What you need to do: Could you print exactly the lines from the one that contains "teaching are fuzzy. (46, 499)" to the end of the data, both ends included, and nothing else? Skip the pictures.

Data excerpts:
_ _ _

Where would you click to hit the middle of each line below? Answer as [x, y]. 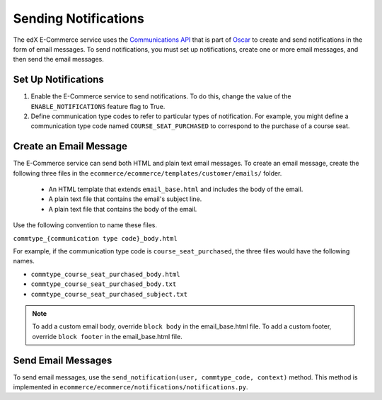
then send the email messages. [58, 59]
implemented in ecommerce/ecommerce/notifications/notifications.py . [131, 387]
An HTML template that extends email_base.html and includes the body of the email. [176, 189]
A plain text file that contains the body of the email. [123, 209]
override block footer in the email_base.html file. [108, 336]
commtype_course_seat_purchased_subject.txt [109, 294]
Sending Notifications [79, 18]
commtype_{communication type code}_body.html [95, 238]
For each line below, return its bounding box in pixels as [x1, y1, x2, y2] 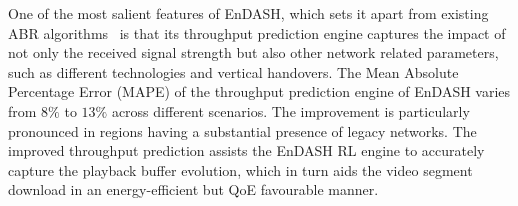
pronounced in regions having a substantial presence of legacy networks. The [8, 120, 477, 141]
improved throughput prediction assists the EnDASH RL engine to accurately [8, 140, 485, 161]
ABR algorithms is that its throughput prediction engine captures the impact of [8, 22, 506, 43]
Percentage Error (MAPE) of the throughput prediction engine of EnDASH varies [8, 81, 511, 102]
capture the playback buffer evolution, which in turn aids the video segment [8, 159, 473, 180]
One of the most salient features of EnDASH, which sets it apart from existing [8, 3, 489, 23]
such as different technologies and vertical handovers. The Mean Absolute [8, 61, 459, 82]
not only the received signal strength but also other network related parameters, [8, 42, 499, 63]
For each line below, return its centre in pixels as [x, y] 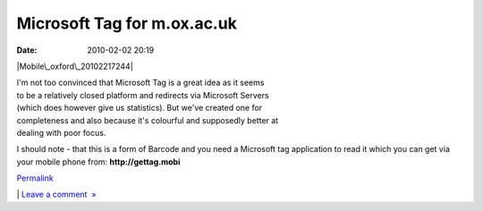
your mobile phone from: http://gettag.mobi [98, 162]
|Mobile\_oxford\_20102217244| [75, 66]
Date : [27, 50]
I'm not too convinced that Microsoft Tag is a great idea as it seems [140, 83]
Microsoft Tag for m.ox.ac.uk [127, 23]
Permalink [35, 178]
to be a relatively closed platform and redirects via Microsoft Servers [143, 95]
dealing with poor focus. [61, 132]
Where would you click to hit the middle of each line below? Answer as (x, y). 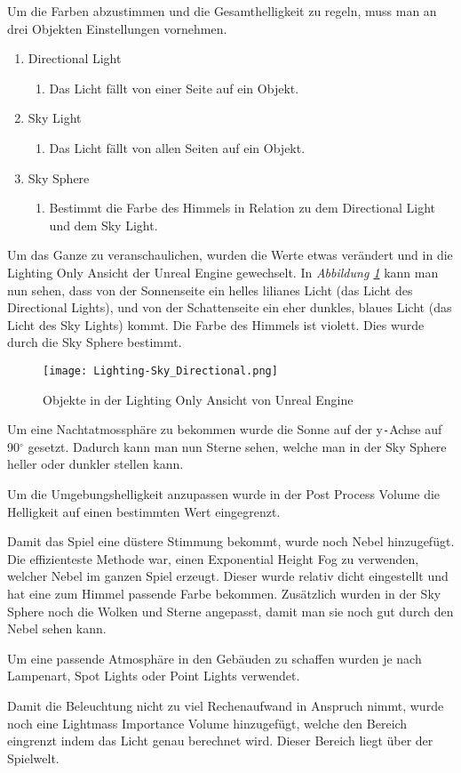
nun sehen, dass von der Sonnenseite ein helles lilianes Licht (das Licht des (210, 290)
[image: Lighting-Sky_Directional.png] (160, 370)
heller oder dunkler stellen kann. (95, 464)
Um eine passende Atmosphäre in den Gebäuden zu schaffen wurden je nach (215, 658)
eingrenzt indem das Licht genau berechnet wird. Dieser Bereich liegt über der (220, 741)
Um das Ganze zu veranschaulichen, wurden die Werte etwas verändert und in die (230, 255)
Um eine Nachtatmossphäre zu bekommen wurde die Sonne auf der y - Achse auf (225, 429)
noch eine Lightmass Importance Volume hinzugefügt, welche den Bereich (207, 723)
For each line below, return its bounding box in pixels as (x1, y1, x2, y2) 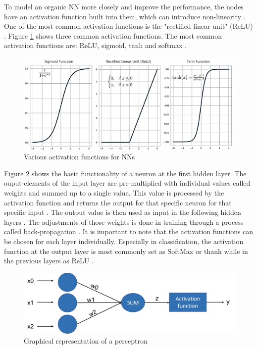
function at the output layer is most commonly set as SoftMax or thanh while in (4, 246, 248, 256)
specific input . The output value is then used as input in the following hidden (4, 207, 241, 217)
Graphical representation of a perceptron (24, 335, 148, 346)
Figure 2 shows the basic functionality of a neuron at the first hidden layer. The (4, 168, 247, 178)
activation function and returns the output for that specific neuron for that (4, 197, 232, 207)
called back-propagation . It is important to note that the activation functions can (4, 226, 254, 237)
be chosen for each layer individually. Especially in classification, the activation (4, 236, 244, 247)
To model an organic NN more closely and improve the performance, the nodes (4, 1, 244, 11)
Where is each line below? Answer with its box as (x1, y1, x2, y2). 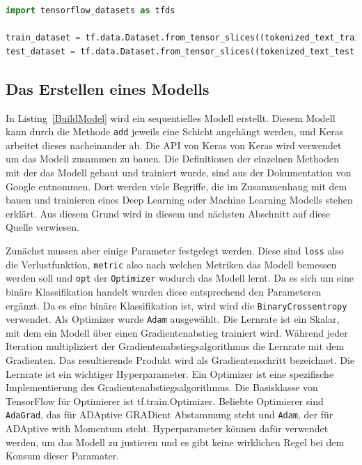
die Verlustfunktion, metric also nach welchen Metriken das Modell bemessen (6, 257, 337, 271)
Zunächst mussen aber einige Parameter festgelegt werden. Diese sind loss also (6, 243, 344, 257)
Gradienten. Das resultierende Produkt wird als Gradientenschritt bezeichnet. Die (6, 353, 355, 367)
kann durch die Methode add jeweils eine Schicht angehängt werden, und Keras (6, 124, 344, 139)
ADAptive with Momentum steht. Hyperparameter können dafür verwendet (6, 421, 329, 436)
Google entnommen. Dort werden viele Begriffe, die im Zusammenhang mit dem (6, 178, 347, 193)
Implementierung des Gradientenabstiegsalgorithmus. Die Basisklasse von (6, 380, 318, 395)
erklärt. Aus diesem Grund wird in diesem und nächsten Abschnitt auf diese (6, 206, 331, 220)
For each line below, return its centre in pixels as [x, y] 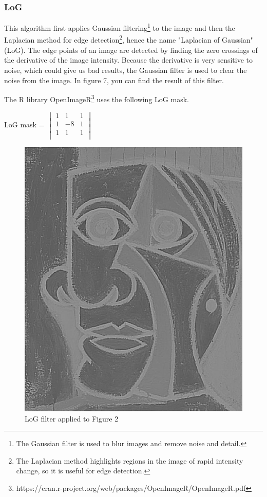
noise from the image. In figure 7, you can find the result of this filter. [114, 80]
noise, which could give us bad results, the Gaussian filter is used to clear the [126, 70]
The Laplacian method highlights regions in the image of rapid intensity [130, 460]
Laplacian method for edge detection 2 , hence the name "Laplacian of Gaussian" [129, 39]
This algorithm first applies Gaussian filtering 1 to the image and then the [120, 27]
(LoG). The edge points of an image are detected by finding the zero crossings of [131, 50]
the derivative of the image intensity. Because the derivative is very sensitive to [129, 60]
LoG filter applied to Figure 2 [72, 418]
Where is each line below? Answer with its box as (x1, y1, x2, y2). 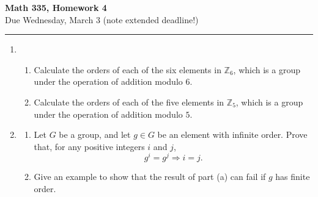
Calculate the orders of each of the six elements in (34, 63, 221, 76)
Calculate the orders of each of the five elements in (34, 95, 224, 108)
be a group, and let (59, 128, 131, 141)
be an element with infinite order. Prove (157, 128, 308, 141)
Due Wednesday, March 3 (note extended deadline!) (5, 13, 199, 26)
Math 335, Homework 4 (5, 1, 107, 13)
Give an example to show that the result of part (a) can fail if (34, 170, 266, 183)
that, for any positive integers (34, 140, 145, 152)
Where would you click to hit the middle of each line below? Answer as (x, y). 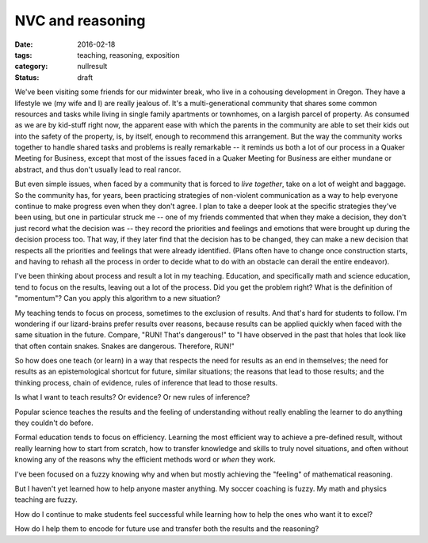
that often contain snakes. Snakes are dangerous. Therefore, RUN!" (125, 346)
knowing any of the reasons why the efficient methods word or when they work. (145, 460)
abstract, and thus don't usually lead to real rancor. (98, 169)
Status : (27, 77)
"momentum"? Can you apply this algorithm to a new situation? (118, 298)
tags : (23, 55)
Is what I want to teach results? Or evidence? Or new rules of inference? (132, 397)
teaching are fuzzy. (46, 499)
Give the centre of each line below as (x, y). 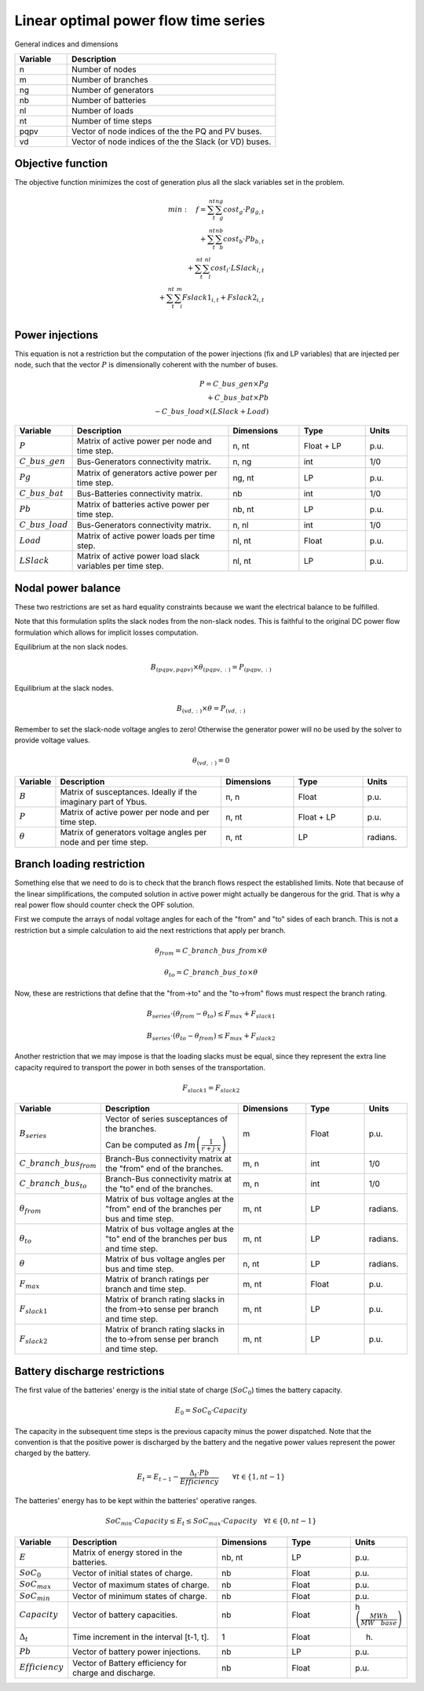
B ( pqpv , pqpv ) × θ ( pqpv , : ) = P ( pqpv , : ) (211, 669)
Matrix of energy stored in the (127, 1552)
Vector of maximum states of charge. (141, 1585)
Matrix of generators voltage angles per (133, 832)
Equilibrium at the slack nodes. (64, 687)
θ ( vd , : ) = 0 (211, 761)
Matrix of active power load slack (138, 556)
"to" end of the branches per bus (166, 1239)
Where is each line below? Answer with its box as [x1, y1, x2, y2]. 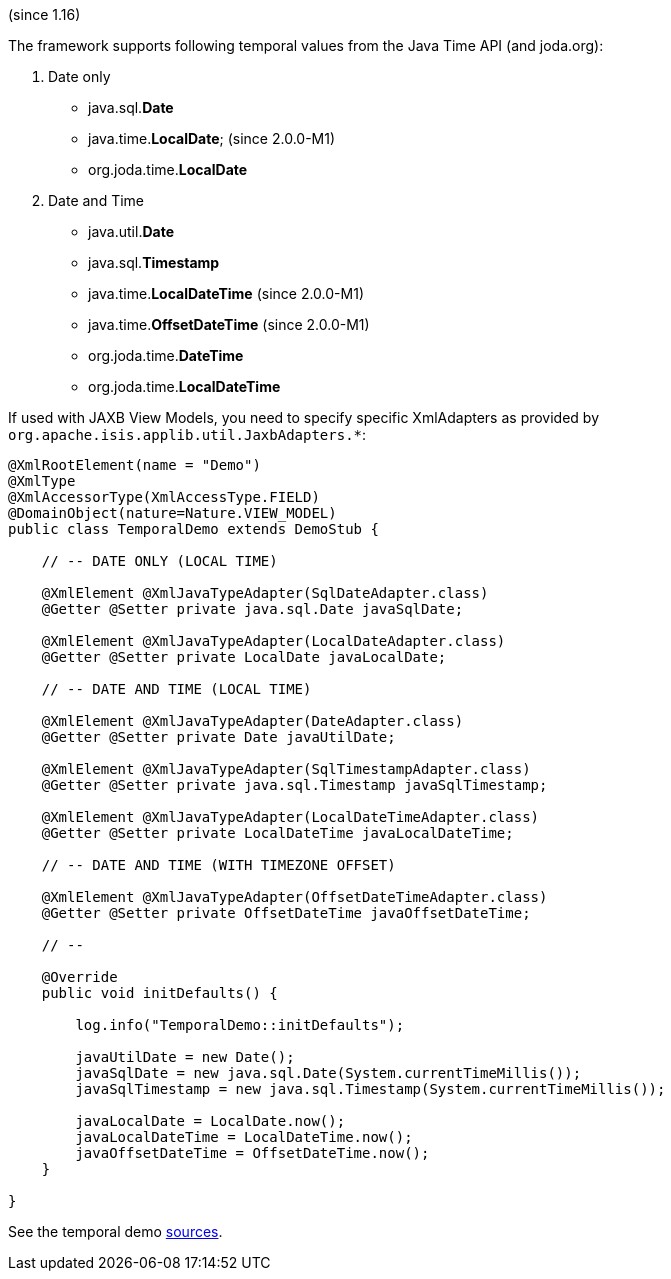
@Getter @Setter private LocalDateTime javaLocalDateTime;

_ _ _

Answer box:
teaching are fuzzy. (46, 499)
Give the centre of each line below as (x, y). 
B ( pqpv , pqpv ) × θ ( pqpv , : ) = P ( pqpv , : ) (211, 669)
Matrix of energy stored in the (127, 1552)
Vector of maximum states of charge. (141, 1585)
Matrix of generators voltage angles per (133, 832)
Equilibrium at the slack nodes. (64, 687)
θ ( vd , : ) = 0 (211, 761)
Matrix of active power load slack (138, 556)
"to" end of the branches per bus (166, 1239)
Where is each line below? Answer with its box as [x1, y1, x2, y2]. 
@Getter @Setter private LocalDateTime javaLocalDateTime;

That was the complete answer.